I am having various issues with various websites and think that it might all be related.

Basically it is a spacing issue. IE everything is fine however in the other browsers it is not.

An example is the contact form. I have it in a table and it appears that in the other browsers a pile of padding is being added to it.

Also in my shopping cart the information in IE works fine but in the other browsers it is all spread out. Again all of this is in a table.

Also with the checkout area. Each part between tables look like they have padding too.

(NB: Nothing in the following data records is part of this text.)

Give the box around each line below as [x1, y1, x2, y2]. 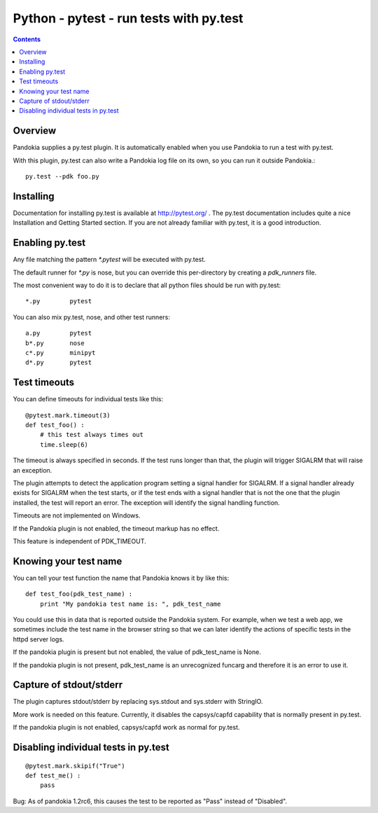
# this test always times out [39, 431, 143, 439]
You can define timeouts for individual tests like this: [13, 395, 164, 403]
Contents [13, 35, 41, 43]
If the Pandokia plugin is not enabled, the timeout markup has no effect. [13, 524, 220, 532]
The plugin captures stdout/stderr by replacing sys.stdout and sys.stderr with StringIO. [13, 697, 263, 706]
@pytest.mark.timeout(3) [25, 411, 111, 419]
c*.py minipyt [25, 349, 96, 356]
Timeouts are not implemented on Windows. [13, 511, 141, 520]
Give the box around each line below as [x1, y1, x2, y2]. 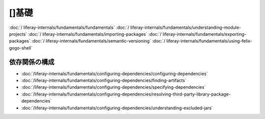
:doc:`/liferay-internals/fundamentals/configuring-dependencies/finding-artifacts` [21, 77, 186, 83]
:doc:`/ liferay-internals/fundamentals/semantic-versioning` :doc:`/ [31, 38, 165, 44]
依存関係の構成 [9, 58, 54, 66]
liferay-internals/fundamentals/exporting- [162, 31, 246, 37]
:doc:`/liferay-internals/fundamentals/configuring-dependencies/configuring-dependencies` [21, 71, 208, 76]
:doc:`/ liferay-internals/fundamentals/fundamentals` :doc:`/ [9, 24, 130, 30]
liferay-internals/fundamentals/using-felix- [166, 38, 252, 44]
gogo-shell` [9, 45, 33, 51]
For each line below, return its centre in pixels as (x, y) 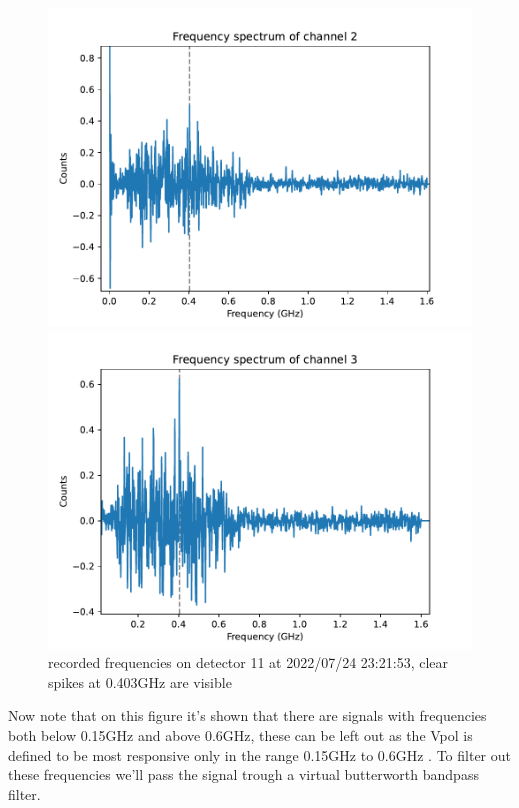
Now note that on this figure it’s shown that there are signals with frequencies (247, 715)
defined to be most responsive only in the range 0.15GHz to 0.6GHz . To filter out (259, 754)
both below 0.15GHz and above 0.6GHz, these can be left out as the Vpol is (240, 734)
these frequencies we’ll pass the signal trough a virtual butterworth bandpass (243, 774)
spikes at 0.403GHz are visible (140, 681)
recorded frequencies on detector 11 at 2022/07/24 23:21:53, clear (248, 662)
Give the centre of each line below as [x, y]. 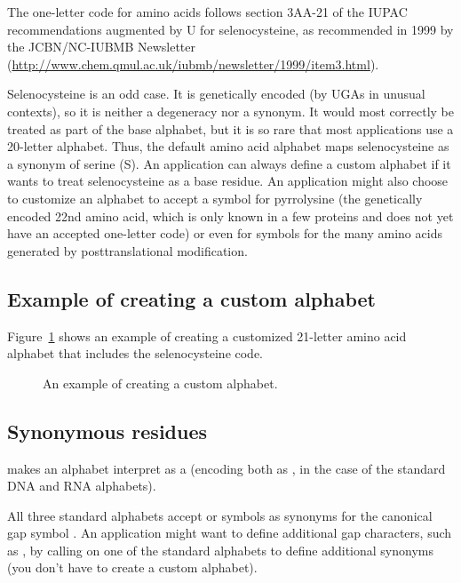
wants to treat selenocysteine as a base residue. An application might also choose [228, 181]
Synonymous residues [107, 431]
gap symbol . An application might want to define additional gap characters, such [230, 533]
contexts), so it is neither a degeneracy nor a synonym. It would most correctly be [230, 111]
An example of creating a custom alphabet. [160, 383]
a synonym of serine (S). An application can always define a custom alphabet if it [229, 163]
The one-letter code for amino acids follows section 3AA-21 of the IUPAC [207, 12]
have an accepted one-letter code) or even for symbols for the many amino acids [225, 233]
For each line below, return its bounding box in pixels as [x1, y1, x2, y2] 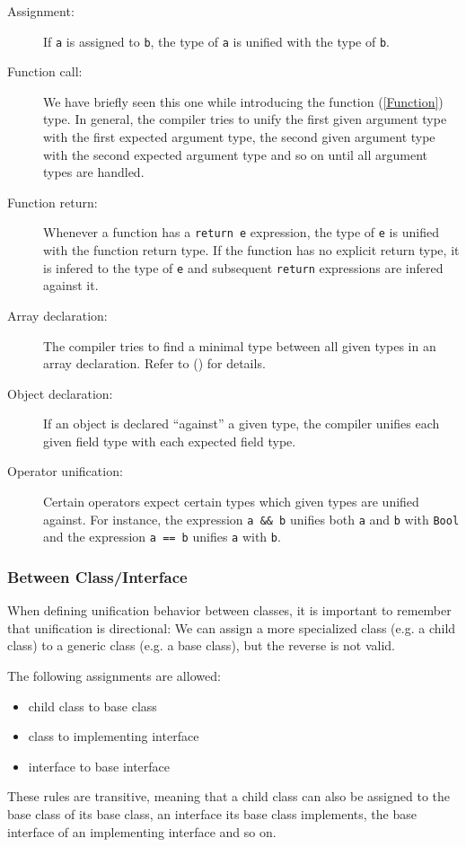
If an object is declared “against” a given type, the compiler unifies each [43, 414, 440, 433]
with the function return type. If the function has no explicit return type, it [43, 241, 460, 260]
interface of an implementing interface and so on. [7, 822, 277, 841]
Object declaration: [7, 384, 113, 402]
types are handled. [43, 163, 145, 181]
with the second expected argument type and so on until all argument [43, 145, 428, 163]
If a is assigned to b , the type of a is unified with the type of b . [43, 31, 391, 50]
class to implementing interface [28, 727, 199, 746]
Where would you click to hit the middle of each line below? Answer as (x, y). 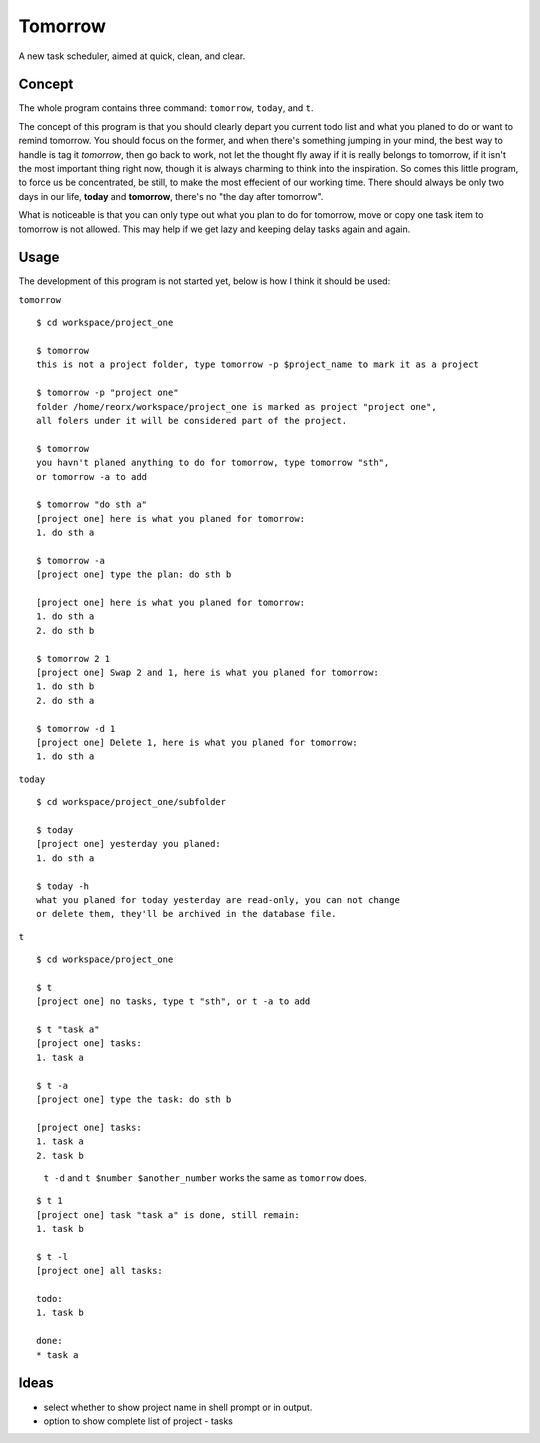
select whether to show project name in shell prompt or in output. (178, 1407)
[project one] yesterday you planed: (129, 844)
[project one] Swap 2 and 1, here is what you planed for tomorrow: (207, 673)
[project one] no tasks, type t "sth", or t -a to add (173, 1001)
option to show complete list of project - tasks (138, 1421)
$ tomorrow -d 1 (76, 728)
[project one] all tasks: (100, 1271)
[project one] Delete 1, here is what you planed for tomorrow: (197, 742)
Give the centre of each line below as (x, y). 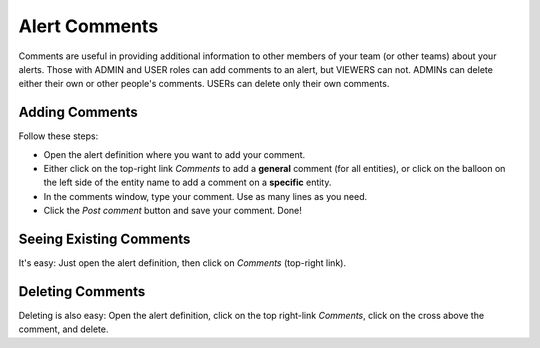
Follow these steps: (58, 136)
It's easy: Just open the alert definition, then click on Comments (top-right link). (182, 263)
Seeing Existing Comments (104, 239)
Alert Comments (88, 26)
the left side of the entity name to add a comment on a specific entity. (187, 182)
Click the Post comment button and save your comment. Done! (172, 211)
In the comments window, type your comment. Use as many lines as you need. (205, 196)
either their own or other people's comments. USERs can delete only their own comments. (204, 84)
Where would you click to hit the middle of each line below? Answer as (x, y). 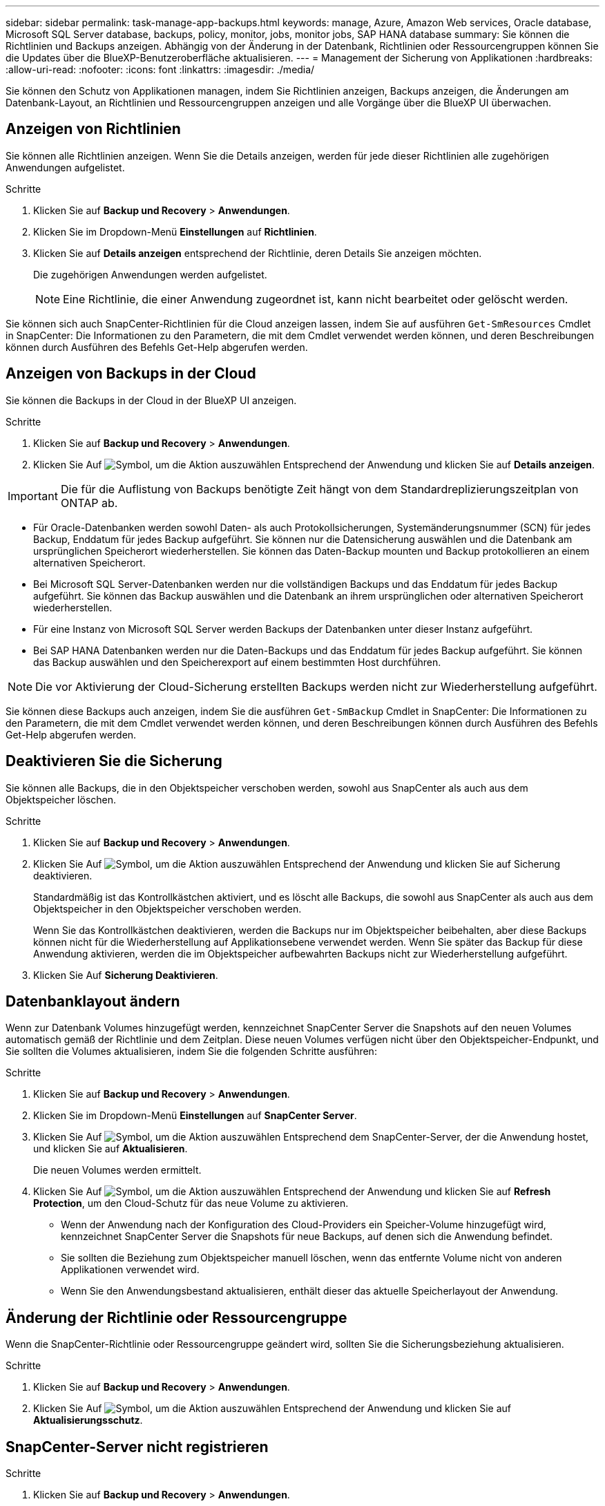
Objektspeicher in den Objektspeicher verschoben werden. (167, 908)
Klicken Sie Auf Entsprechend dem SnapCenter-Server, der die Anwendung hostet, (311, 1137)
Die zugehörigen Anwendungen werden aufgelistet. (150, 274)
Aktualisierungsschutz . (88, 1420)
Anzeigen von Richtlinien (93, 129)
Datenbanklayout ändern (93, 1001)
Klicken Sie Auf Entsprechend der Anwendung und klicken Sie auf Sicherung (297, 864)
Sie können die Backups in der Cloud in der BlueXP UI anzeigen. (151, 400)
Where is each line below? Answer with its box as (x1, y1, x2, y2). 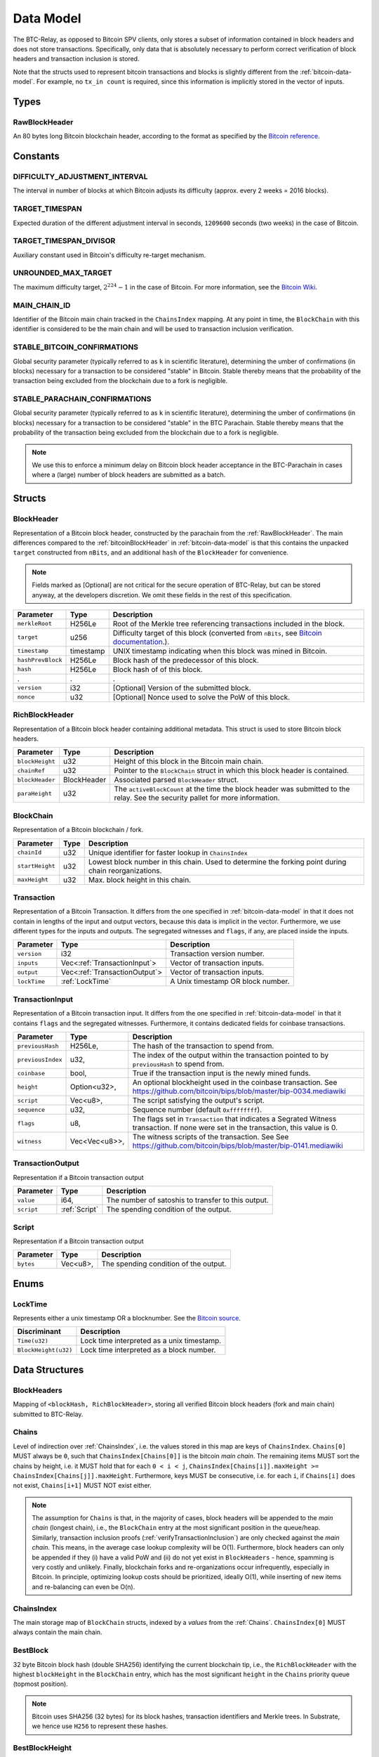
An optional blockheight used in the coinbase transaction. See (132, 1077, 338, 1087)
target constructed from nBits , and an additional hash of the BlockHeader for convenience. (13, 548, 289, 557)
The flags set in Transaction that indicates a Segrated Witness (132, 1114, 337, 1124)
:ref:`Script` (60, 1205, 99, 1214)
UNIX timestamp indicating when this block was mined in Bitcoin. (112, 646, 328, 656)
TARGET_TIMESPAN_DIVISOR (13, 236, 116, 246)
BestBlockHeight (13, 1743, 72, 1753)
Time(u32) (17, 1337, 49, 1344)
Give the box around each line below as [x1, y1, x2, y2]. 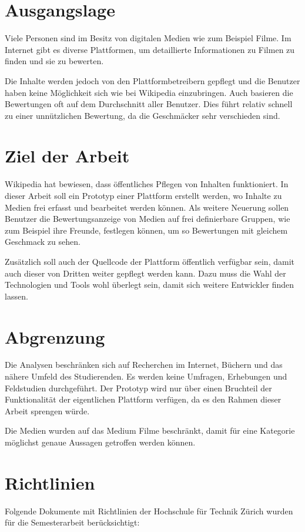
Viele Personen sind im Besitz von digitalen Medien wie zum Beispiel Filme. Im [5, 32, 291, 44]
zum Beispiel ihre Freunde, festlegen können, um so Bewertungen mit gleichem [5, 224, 288, 236]
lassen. [5, 290, 28, 302]
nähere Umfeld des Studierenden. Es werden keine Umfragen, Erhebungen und [5, 370, 287, 383]
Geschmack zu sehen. [5, 235, 81, 248]
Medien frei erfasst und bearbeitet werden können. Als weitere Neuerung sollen [5, 201, 289, 213]
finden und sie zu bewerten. [5, 55, 104, 67]
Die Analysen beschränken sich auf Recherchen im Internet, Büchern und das [5, 358, 283, 371]
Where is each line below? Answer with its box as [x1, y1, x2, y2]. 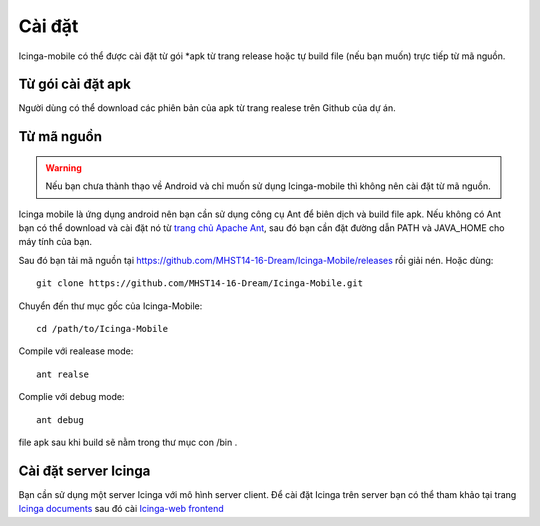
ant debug [36, 414, 84, 425]
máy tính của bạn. [18, 236, 93, 248]
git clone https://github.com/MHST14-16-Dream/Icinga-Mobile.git [36, 278, 364, 289]
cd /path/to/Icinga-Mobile [36, 323, 169, 334]
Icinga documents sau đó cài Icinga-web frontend [18, 503, 224, 515]
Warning [45, 161, 82, 174]
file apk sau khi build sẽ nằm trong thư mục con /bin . [18, 436, 238, 448]
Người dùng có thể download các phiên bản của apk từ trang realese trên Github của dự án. [18, 102, 396, 114]
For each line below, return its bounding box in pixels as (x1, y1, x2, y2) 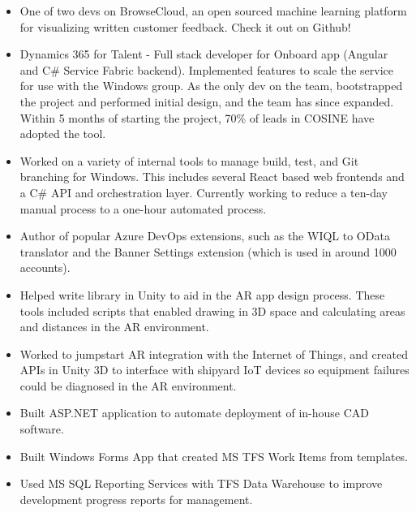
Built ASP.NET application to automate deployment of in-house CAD (19, 404, 370, 421)
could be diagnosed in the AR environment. (19, 377, 237, 394)
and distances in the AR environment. (19, 318, 209, 335)
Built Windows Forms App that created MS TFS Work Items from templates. (19, 447, 409, 464)
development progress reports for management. (19, 490, 253, 507)
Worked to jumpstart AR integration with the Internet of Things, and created (19, 345, 408, 362)
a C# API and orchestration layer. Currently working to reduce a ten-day (19, 183, 388, 200)
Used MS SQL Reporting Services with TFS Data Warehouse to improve (19, 475, 383, 492)
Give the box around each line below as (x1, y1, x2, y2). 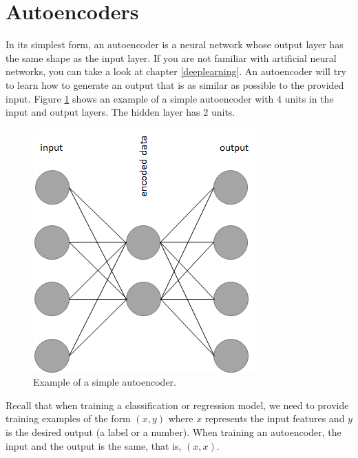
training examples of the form (6, 411, 131, 426)
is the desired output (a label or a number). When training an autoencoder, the (6, 425, 341, 439)
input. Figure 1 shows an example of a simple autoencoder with (6, 91, 274, 105)
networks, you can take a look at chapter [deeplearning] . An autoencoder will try (6, 64, 346, 79)
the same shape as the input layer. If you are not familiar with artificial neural (6, 50, 337, 65)
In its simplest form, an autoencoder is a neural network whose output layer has (6, 37, 344, 52)
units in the (284, 91, 334, 105)
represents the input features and (204, 411, 345, 426)
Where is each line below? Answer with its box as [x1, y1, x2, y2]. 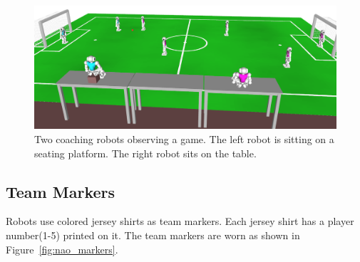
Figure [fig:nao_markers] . [6, 241, 118, 256]
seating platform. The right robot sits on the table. [34, 145, 257, 160]
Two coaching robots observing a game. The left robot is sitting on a [34, 132, 334, 147]
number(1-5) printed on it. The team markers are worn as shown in [6, 228, 300, 243]
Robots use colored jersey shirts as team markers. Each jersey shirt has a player [6, 214, 354, 229]
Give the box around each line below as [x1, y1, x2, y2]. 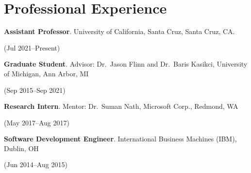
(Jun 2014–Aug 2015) [4, 159, 67, 170]
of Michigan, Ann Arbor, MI [4, 68, 89, 78]
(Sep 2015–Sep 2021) [4, 85, 66, 95]
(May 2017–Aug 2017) [4, 117, 69, 127]
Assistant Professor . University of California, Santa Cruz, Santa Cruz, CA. [4, 26, 235, 36]
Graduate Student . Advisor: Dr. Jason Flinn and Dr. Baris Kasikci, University [4, 59, 248, 69]
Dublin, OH [4, 143, 39, 153]
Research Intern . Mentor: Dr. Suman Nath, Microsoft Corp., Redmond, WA [4, 101, 238, 111]
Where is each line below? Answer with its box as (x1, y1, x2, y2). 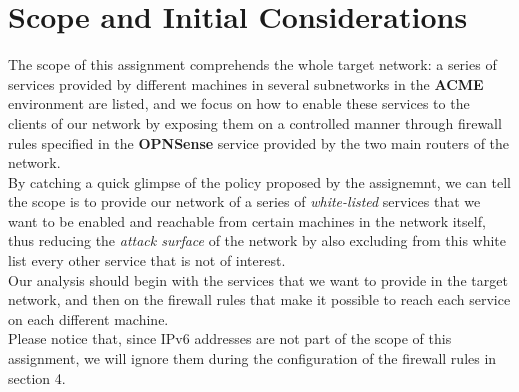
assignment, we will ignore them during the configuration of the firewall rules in (8, 348, 497, 369)
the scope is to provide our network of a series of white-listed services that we (8, 191, 481, 212)
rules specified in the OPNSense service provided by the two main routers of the (8, 132, 510, 153)
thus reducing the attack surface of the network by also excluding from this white (8, 230, 507, 251)
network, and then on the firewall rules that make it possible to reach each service (8, 289, 511, 310)
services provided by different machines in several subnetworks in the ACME (8, 73, 484, 94)
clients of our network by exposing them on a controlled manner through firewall (8, 112, 502, 133)
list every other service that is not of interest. (8, 250, 286, 271)
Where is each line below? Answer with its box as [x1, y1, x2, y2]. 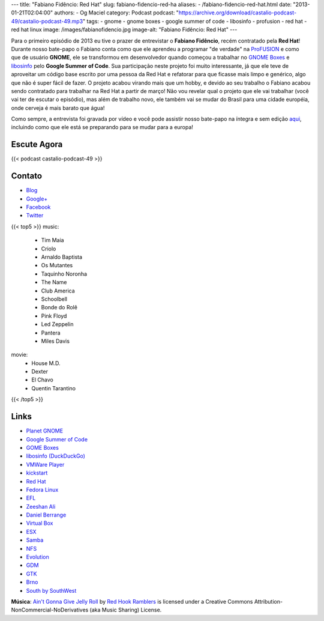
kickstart [26, 469, 48, 477]
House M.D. [31, 359, 61, 366]
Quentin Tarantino [31, 384, 76, 392]
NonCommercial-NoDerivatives [11, 607, 89, 614]
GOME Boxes [26, 444, 59, 451]
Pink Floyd [41, 312, 67, 320]
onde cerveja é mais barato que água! [11, 104, 105, 111]
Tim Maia [41, 237, 64, 244]
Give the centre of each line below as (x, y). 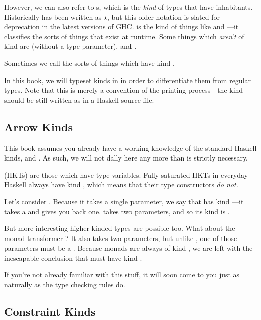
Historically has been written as (53, 16)
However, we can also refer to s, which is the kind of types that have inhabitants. (128, 7)
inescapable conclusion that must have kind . (73, 257)
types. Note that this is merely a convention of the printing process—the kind (124, 90)
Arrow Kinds (39, 127)
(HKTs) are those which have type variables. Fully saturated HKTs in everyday (126, 174)
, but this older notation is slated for (164, 16)
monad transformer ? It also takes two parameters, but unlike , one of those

This used to work fine in all browsers as the code I am using I have been using for years.

Any ideas or suggestions?

Thanks for any help…

mrmbarnes

What most do is use a conditional stylesheet for IE and then a style for everything else. Googling “Conditional Stylesheet” will get you plenty of tutorials.

So run 2 stylesheets for each website?

You may or may not be aware that IE is a very poor browser, and so it can be a really bad sign when something “works” in IE but no other browser. Too often, it means that you’ve learned how to do something the wrong way by learning to code for IE. The normal workflow for web designers is to build a site properly so that it’s working in modern browsers, then check the site in IE and fix all the IE-specific bugs. (Mind you, you should check the site regularly, not just at the end, but the principle still applies.)

In terms of padding etc, each browser has its own default paddings and margins on various elements, so that can come into it. Many designers start their stylesheet by zeroing out a lot of the default margins and paddings like so:

html, body, div,
h1, h2, h3, h4, h5, h6, p, a, blockquote, pre, code, hr, img,
form, fieldset, legend, label, textarea, 
span, em, strong, sub, sup, cite,
table, tbody, td, tfoot, th, thead, tr, tt,
dl, dt, dd, ol, ul, li {
    margin: 0;
    padding: 0;
}

This can save you a lot of confusion and misery.

Note also that laying out a site with tables is a bad idea anyway. So you may be experiencing problems you could avoid with a more modern layout strategy.

Beyond that, we would need to see your page (or at least the code) to help much more. There are ways to target styles and style sheets specifically to the IE browsers, but that should be considered a last resort.